Well I was out shooting my peerless on the lime rock road in front of my house the Dragon flus were out I always shoot at them I never hit them well to night instead of aiming and tracking then shooting I shot the same way I do when hunting moving animals I shoot to where they are going first shot dead hit at about 15 meters then I stoped because the mosquitos are bad and they eat them


----------



## JTslinger (Jan 26, 2015)

Nice shot brotha!

What size ammo dis you use?


----------



## ghost0311/8541 (Jan 6, 2013)

5/8 marbles


----------



## JTslinger (Jan 26, 2015)

How thick is the Linatex?
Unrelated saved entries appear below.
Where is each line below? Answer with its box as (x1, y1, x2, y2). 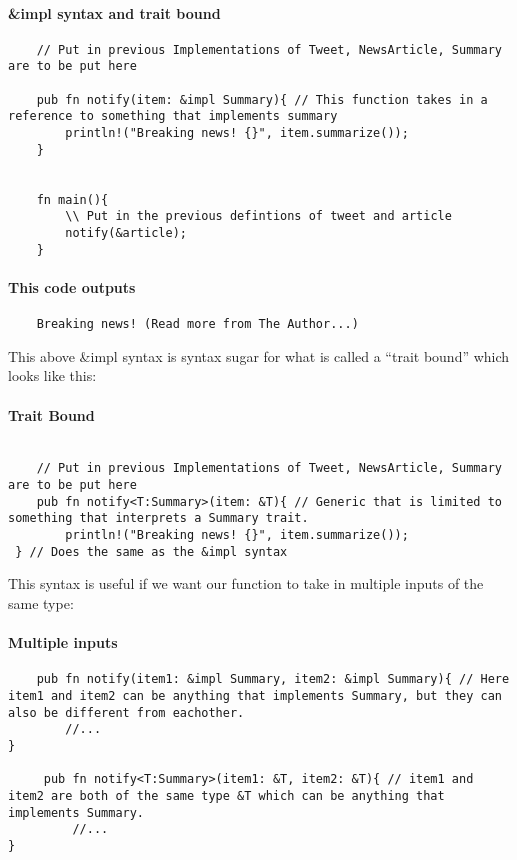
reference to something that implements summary (8, 109, 338, 124)
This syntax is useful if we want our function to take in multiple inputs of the (8, 573, 484, 594)
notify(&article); (65, 226, 187, 241)
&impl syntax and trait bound (8, 2, 221, 23)
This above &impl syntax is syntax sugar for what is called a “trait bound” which (8, 345, 510, 366)
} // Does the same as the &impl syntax (15, 544, 288, 559)
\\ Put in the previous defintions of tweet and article (65, 209, 452, 224)
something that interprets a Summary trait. (8, 511, 309, 526)
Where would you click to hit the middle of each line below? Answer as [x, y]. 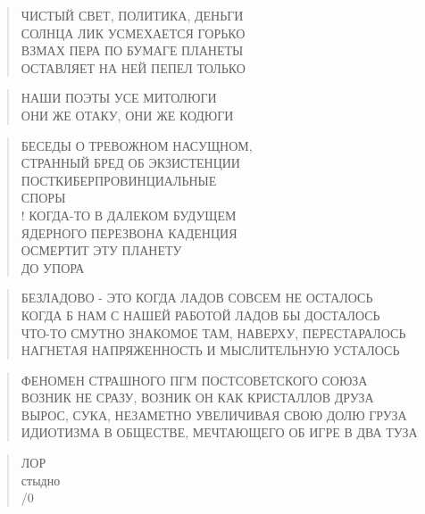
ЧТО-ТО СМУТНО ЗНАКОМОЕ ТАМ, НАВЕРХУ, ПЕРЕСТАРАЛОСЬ [213, 332]
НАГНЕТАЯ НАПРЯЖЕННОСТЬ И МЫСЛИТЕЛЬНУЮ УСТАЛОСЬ [210, 350]
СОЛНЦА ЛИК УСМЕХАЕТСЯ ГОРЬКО [133, 33]
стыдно [41, 480]
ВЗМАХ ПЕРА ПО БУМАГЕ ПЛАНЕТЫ [132, 50]
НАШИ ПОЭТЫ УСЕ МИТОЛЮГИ [119, 98]
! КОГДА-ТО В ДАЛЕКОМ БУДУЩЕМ [129, 215]
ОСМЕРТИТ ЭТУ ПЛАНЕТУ [101, 250]
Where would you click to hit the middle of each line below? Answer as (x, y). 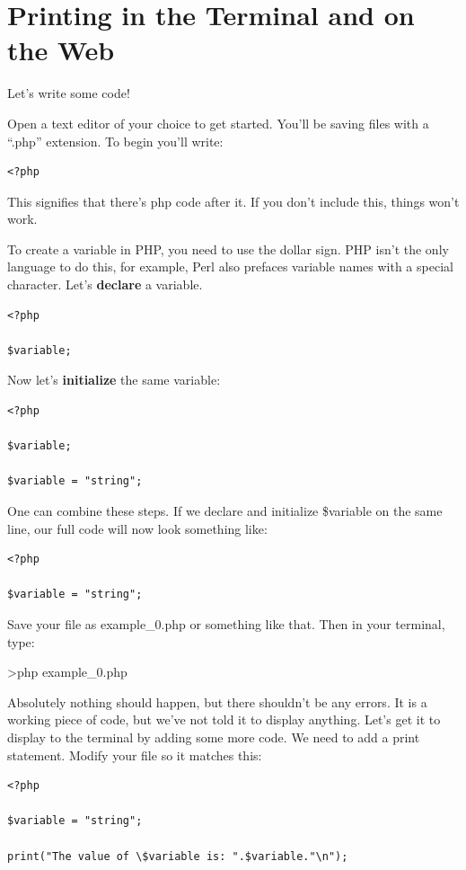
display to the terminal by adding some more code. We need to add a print (214, 737)
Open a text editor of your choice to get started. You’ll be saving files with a (218, 123)
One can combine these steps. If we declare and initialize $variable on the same (225, 510)
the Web (61, 50)
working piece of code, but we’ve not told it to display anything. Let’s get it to (224, 719)
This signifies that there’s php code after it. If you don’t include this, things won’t (233, 201)
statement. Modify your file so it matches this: (135, 755)
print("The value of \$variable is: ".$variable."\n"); (178, 856)
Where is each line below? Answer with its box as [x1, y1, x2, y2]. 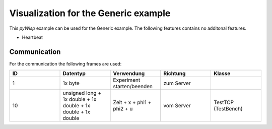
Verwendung [113, 70, 145, 77]
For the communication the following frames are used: [9, 60, 122, 67]
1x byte [62, 80, 80, 87]
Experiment [113, 77, 141, 84]
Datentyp [62, 70, 86, 77]
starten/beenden [113, 83, 153, 90]
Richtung [163, 70, 186, 77]
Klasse [213, 70, 231, 77]
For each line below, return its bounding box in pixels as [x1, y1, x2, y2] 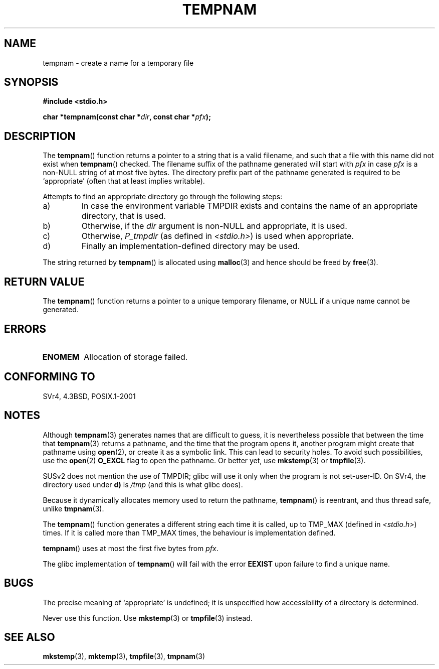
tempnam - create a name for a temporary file [43, 58, 194, 67]
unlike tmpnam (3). [43, 504, 104, 513]
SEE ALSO [4, 630, 55, 643]
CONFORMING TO [4, 370, 95, 383]
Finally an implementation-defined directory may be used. [81, 241, 300, 251]
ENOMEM [42, 351, 80, 362]
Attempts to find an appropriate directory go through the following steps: [43, 192, 283, 201]
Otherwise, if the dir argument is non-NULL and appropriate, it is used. [81, 221, 347, 231]
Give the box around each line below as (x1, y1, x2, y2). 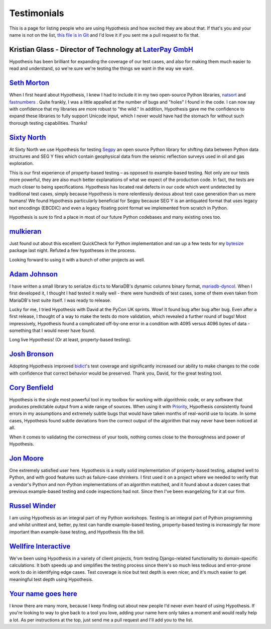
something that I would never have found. (9, 327, 95, 334)
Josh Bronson (9, 350, 54, 358)
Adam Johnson (9, 269, 58, 279)
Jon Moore (9, 454, 44, 463)
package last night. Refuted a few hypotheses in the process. (9, 247, 136, 253)
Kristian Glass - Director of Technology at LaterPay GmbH (9, 45, 193, 54)
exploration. (9, 160, 34, 166)
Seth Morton (9, 78, 50, 87)
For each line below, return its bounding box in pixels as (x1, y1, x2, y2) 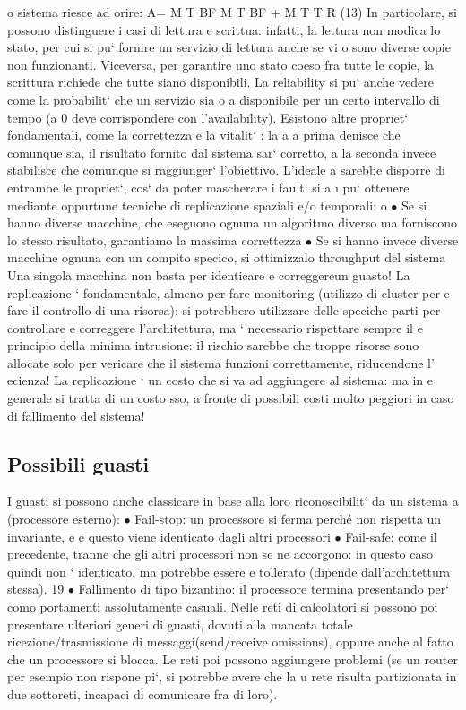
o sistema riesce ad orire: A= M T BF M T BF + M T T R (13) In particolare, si (7, 3, 457, 21)
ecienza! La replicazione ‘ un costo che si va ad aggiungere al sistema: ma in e (7, 371, 433, 389)
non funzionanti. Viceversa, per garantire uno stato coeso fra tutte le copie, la (7, 55, 435, 73)
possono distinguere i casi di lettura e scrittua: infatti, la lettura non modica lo (7, 20, 441, 38)
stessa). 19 (7, 579, 65, 598)
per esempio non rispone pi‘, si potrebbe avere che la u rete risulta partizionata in (7, 667, 457, 686)
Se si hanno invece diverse (315, 230, 459, 249)
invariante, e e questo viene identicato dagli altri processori (7, 526, 331, 545)
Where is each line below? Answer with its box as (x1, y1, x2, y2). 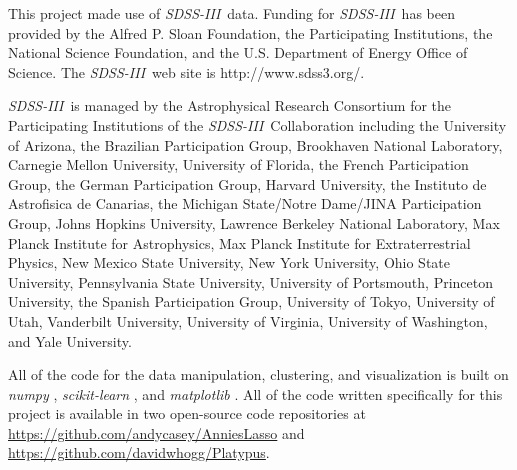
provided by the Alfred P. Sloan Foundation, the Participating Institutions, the (8, 22, 493, 43)
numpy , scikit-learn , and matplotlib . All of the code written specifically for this (8, 383, 503, 404)
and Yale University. (8, 330, 132, 351)
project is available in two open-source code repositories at (8, 403, 366, 424)
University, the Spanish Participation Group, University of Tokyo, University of (8, 291, 495, 312)
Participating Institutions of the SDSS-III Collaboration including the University (8, 114, 507, 135)
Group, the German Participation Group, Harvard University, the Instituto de (8, 173, 487, 194)
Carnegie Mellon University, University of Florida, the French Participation (8, 154, 469, 175)
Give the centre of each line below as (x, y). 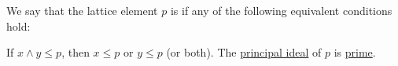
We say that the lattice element (82, 10)
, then (76, 52)
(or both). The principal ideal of (244, 52)
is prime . (355, 52)
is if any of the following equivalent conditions (281, 10)
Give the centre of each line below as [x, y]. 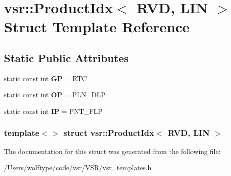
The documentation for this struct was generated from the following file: [112, 151]
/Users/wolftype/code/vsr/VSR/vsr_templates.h [78, 167]
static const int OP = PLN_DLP [55, 95]
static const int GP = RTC [46, 78]
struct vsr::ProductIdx [109, 133]
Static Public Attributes [66, 57]
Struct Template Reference [97, 27]
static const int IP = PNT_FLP [53, 111]
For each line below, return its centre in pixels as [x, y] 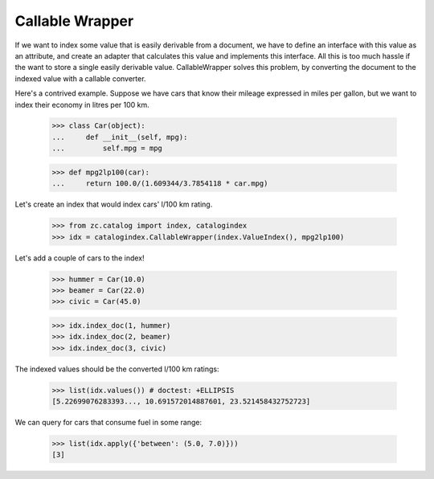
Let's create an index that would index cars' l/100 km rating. [114, 204]
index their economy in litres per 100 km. [82, 104]
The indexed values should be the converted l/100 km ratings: [117, 369]
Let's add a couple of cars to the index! [80, 258]
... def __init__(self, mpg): [120, 137]
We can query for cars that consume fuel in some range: [108, 423]
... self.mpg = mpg [107, 148]
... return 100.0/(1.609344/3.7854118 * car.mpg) [160, 184]
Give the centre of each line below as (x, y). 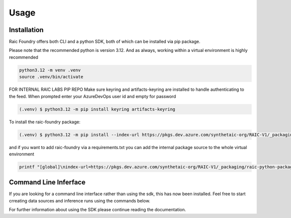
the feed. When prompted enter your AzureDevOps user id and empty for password (93, 96)
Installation (26, 30)
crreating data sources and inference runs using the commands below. (80, 201)
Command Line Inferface (47, 182)
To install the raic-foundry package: (45, 122)
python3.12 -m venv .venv (50, 70)
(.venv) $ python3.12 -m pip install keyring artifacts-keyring (97, 109)
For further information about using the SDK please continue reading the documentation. (97, 210)
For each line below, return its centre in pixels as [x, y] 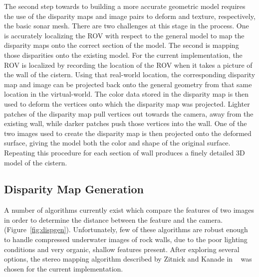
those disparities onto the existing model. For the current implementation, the [123, 55]
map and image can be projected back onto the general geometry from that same [128, 84]
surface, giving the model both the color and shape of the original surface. [117, 143]
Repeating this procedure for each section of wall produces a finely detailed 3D [125, 152]
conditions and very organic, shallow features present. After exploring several [122, 249]
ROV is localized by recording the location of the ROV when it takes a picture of [128, 65]
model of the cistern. [36, 162]
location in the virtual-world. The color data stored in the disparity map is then [127, 94]
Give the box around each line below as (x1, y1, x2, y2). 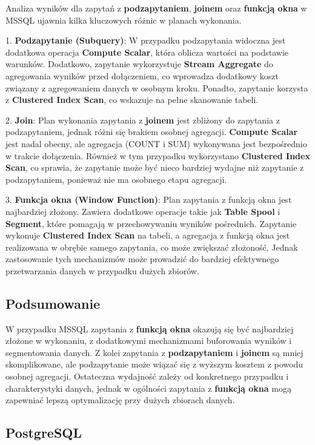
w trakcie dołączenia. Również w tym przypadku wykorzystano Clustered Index (5, 149, 310, 162)
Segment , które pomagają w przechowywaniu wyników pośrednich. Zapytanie (5, 217, 297, 229)
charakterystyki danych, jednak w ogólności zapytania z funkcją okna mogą (5, 381, 291, 394)
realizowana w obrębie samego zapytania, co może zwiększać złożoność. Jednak (5, 240, 298, 253)
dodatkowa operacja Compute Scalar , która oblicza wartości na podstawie (5, 45, 289, 58)
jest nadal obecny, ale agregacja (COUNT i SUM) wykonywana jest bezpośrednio (5, 137, 307, 150)
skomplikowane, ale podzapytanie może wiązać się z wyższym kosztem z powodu (5, 358, 303, 371)
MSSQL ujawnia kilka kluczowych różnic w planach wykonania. (5, 13, 242, 26)
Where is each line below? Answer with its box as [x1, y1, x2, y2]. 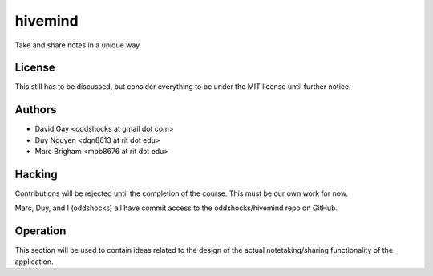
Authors [14, 103, 57, 116]
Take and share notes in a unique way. [14, 40, 142, 50]
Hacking [14, 167, 58, 181]
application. [14, 257, 54, 266]
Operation [14, 225, 67, 238]
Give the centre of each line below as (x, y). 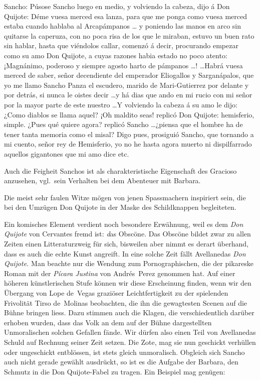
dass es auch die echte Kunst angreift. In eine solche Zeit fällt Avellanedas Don (125, 253)
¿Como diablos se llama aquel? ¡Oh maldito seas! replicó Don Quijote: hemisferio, (129, 114)
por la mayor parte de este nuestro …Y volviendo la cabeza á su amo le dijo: (121, 104)
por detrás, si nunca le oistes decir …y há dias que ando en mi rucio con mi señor (128, 95)
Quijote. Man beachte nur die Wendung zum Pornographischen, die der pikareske (129, 263)
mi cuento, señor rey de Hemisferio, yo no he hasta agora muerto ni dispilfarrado (128, 144)
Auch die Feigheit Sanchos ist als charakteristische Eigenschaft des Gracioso (120, 170)
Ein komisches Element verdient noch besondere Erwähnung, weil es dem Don (124, 224)
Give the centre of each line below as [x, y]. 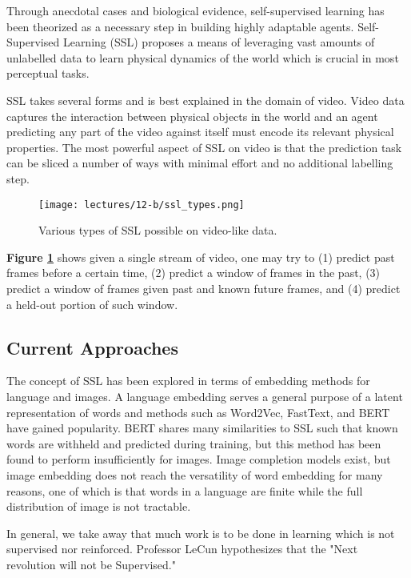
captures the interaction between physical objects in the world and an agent [192, 116]
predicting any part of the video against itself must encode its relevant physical [200, 132]
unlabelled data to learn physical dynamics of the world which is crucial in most [203, 57]
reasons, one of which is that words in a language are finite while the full [185, 490]
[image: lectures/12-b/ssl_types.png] [142, 205]
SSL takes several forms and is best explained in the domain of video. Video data [205, 100]
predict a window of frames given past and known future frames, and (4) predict [204, 288]
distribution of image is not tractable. [99, 506]
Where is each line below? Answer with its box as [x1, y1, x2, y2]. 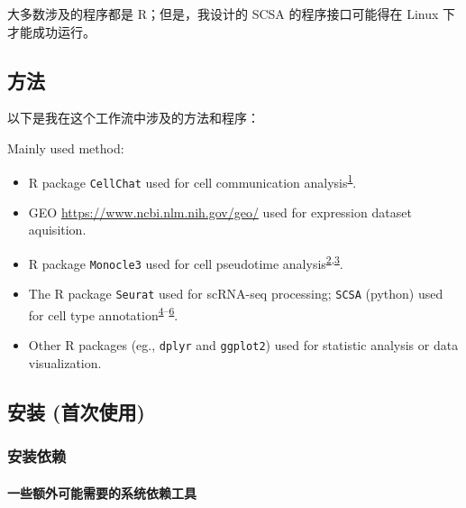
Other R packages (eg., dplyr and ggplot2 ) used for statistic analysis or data [28, 336, 459, 355]
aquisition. [28, 220, 87, 239]
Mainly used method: [7, 138, 124, 157]
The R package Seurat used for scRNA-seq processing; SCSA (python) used [28, 284, 443, 303]
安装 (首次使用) [7, 397, 145, 425]
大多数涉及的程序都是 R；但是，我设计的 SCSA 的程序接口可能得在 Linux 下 [7, 5, 455, 23]
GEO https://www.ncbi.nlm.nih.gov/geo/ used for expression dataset [28, 202, 412, 221]
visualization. [28, 353, 102, 372]
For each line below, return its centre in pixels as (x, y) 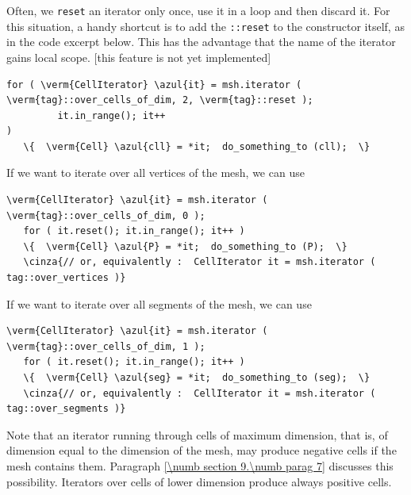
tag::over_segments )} (66, 409)
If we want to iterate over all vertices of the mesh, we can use (156, 173)
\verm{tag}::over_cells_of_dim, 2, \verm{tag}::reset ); (160, 100)
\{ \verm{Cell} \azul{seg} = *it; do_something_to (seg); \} (197, 378)
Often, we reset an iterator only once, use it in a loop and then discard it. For (198, 10)
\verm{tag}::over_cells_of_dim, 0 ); (106, 215)
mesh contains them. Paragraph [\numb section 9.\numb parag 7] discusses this (200, 465)
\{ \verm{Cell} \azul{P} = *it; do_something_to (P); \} (185, 246)
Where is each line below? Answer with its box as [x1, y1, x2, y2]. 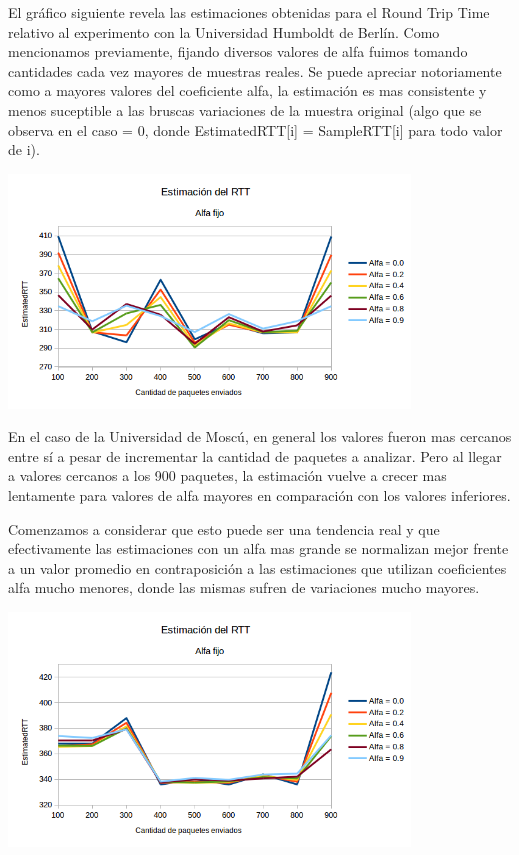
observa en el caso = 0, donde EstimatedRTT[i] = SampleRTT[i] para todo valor [8, 119, 503, 140]
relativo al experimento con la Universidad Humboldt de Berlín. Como [8, 21, 440, 42]
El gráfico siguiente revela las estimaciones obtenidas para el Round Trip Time [8, 2, 490, 22]
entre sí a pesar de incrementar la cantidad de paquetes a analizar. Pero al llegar [8, 445, 502, 466]
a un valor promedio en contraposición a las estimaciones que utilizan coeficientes [8, 557, 507, 578]
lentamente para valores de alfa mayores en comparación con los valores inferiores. [8, 484, 511, 505]
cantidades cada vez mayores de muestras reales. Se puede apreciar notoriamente [8, 60, 502, 81]
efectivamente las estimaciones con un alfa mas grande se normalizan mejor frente [8, 538, 509, 559]

I have a Peerless coming my way and want to try Linatex as well.


----------



## ghost0311/8541 (Jan 6, 2013)

It's 5/8 straight cut 10 1/2 long.


----------



## JTslinger (Jan 26, 2015)

Cool, thank you for the help. Time to order some Linatex.


----------



## Charles (Aug 26, 2010)

Good shooting, Ghost! Yeah, I never kill a dragon fly, because they do no damage that I know of and as you said, they kill a lot of mosquitoes. Maybe you should start shooting mosquitoes!!!!

Cheers ..... Charles


----------



## JediMike (Jan 1, 2015)

Charles said:


> Good shooting, Ghost! Yeah, I never kill a dragon fly, because they do no damage that I know of and as you said, they kill a lot of mosquitoes. Maybe you should start shooting mosquitoes!!!!
> 
> Cheers ..... Charles


Don't even bother to pluck them just breast them out and give the rest to the cat...


----------



## 14585 (Aug 9, 2015)

What bands are those?


----------



## ghost0311/8541 (Jan 6, 2013)

Linitex


----------



## GHT (Jan 22, 2013)

Great accuracy, nice one.


----------